2004: Tendulkar had to contend with Warne when he created his Chennai masterpiece in 1998. Sehwag also face McGrath, Gillespie and Kasprowicz. In this battle of attrition on a slow, turning wicket, Sehwag batted at a pace completely his own. When he got out on 155, India had reached only 233.

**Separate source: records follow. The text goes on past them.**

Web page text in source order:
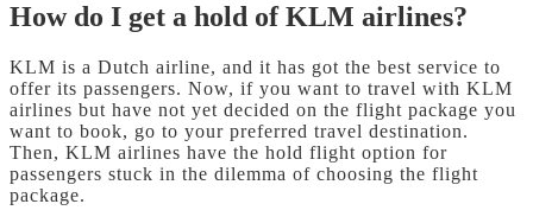
How do I get a hold of KLM airlines?
KLM is a Dutch airline, and it has got the best service to
offer its passengers. Now, if you want to travel with KLM
airlines but have not yet decided on the flight package you
want to book, go to your preferred travel destination.
Then, KLM airlines have the hold flight option for
passengers stuck in the dilemma of choosing the flight
package.

2005: Sehwag came to Kochi having taken 173, 81, 201 and 108 off Pakistan in the previous four innings. What followed was some more carnage.

 

2005: India had got hopeless at winning tournament finals. They marched into another one, against Sri Lanka in Colombo, and were asked to chase 282. As Sehwag unloaded himself on Dilhara Lokuhettige, India flirted with the idea of winning a tournament. It wasn’t to be.

 

 

2006: The weather was bleak. The pitch was flat. There was no chance of a result. But Sehwag made the game memorable, blasting 254 of the easiest runs he’ll ever score.

 

 

2006: It was a chat with psychologist Rudi Webster that wound up Sehwag into pounding a 78-ball hundred against the West Indies on the opening day of the St. Lucia Test. Sehwag nearly became the first Indian to score a hundred before lunch, going into the break on 99.


 

 

2008: The kind of innings you’d see only in a video game. In really humid conditions, Sehwag found the energy to launch the kind of attack never seen in Test cricket: 100 off 116, 200 off 78 more, and 300 off a further 84. His 319 remains India’s highest score in Tests.

 

2008: A classic of another kind. In a low-scoring Test at Galle, Sehwag smashed 201 off 231, and backed that up with 50 more in 52, neutralising the twin menace of Mendis and Muralitharan with consummate ease.

 

2008: The best innings Sehwag has played in a chase. Set a massive 387 on a crumbling Chennai wicket, Sehwag took the edge off the contest by hammering England for 83 off 68 with 11 fours and four sixes.

 

2009: New Zealand had set India 281 to win in Hamilton. About 23 overs of carnage followed: Sehwag smashed India’s fastest ODI hundred in 60 balls. Rains intervened with India 201 for no loss and the game went to India.

 

 

2009: Nobody has scored three Test triples. On one balmy noon at the Brabourne Stadium, Sehwag got within seven runs of achieving this feat. All sorts of records were broken, as was Sri Lanka’s spirit.

 

 2011: Umar Gul bowls what may be the worst opening over in a World Cup semifinal, and Sehwag gives India the start they needed, getting one step closer to winning the World Cup.